The result: An Anima archetype that has become passive, helpless, and pathetically incomplete (no wonder so many men are appalled that such an archetype might constitute any part of them at all, even their opposite). Thus most current discussions of the Anima archetype describe a vague, ineffable “inspiration,” like hearing a half-hearted echo rather than the actual sound that makes the echo. And the real power of the female principle — to provide an animated community able to celebrate creating and sustaining healthy, well-adapted offspring over unending generations — is forfeited to extreme, short-term competitions between men for sexual access to “the best” females (and/or such surrogates as sporting trophies, corporate empires, political power, military victories, etcetera).
Step Three: Grasp that no lie can last forever.
Such a big-bang approach to life is simply not sustainable. Raising children into viable adulthood so that they, in turn, may do the same for their children requires a perspective that seems beyond the reach of big-bang: It includes real commitment to clean air, clean water, an end to wrecking the planet’s biodiversity, a chance for a fulfilling and meaningful life, low crime rates, and much more that has been very nearly obliterated along with the much-attenuated Anima archetype.
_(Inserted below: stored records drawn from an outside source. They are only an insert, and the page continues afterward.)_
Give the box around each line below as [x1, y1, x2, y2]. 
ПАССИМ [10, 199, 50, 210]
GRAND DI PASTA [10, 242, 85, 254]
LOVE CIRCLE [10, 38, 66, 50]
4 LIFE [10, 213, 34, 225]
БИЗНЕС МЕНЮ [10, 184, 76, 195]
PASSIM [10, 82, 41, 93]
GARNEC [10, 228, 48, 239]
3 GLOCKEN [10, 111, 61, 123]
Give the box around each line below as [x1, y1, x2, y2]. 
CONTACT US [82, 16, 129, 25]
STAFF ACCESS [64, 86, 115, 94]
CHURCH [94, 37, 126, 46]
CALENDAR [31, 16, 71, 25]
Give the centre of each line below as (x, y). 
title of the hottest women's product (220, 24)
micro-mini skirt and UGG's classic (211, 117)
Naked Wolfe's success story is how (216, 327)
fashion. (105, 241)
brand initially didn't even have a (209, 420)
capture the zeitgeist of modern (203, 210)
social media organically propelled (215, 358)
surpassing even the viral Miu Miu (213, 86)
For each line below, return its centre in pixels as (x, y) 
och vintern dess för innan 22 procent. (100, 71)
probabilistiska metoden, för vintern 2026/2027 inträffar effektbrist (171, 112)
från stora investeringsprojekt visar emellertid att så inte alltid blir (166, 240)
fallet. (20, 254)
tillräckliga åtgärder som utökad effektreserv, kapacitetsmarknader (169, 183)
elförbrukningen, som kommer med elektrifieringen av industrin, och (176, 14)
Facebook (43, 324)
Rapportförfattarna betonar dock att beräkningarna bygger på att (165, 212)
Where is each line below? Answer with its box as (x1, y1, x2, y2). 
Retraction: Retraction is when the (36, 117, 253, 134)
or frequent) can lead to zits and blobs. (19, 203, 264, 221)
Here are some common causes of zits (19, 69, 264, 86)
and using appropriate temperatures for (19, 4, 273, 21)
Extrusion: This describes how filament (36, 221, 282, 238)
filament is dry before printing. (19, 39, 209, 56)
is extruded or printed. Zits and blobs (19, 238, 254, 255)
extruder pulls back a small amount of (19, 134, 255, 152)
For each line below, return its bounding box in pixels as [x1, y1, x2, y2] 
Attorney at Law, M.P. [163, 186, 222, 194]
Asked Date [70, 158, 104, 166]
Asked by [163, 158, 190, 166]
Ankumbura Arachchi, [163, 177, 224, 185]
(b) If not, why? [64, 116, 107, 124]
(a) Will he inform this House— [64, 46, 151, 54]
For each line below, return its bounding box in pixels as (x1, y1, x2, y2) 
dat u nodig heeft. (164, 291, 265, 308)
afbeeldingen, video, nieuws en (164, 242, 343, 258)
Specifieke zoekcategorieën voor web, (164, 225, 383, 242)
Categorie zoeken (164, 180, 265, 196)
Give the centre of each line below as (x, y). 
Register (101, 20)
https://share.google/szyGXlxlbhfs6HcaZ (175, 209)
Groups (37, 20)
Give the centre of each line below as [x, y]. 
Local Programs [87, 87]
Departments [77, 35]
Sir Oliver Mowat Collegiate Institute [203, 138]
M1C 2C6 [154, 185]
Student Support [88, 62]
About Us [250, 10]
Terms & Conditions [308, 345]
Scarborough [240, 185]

The Animus is rocketing off the end of a cliff and dragging us all with it.
So what happens as growing numbers of people understand that the cultural ground on which they stand has become dangerously tenuous? Initially, many feel lost — that’s right, dazed and confused — but they’ll recognize what they’re looking for when they see it.
I believe they seek the fully-aspected Anima, comprised of the interwoven, interdependent elements of Virgin, Mother, and Crone. When they cannot find her because she has long since been kidnapped, they join the search and resurrect her with new stories — new myths. One of these is Xena: Warrior Princess.
Grrls just wanna be together
What makes Xena so important is that she signifies the reinvention of the Crone. Not the wizened, toothless old woman for whom we were all carefully taught to feel fear and contempt, but the real Crone: A strong, powerful, wise woman who was profoundly loved and looked up to by all in her community. A real Crone is many things the Animus has falsely tried to wrest for himself: A leader, a healer, a take-no-shit hero whom women and children can trust to protect them.
As we watch the two protagonists of Xena: Warrior Princess evolve because of their love for each other — Xena, who once embodied the worst of the Shadow that inhabits us all, and Gabrielle, the quintessential helpless, about-to-be-enslaved virgin — we are shown that we, too, can evolve.
The power and inevitability of Xena: Warrior Princess lies in its lack of intention. No one planned this, least of all the people who created the television program. Archetypes are like that, appearing when needed, shaped to the demands of the moment, impossible to stop.
Arguably, once upon a time it was important that the Anima retreat and the Crone allow herself to be kidnapped and hidden away. That time may be ending, for in Xena: Warrior Princess we see the Crone return to a community eager to greet her, embrace her, and tell her story over and over again in thousands of different ways.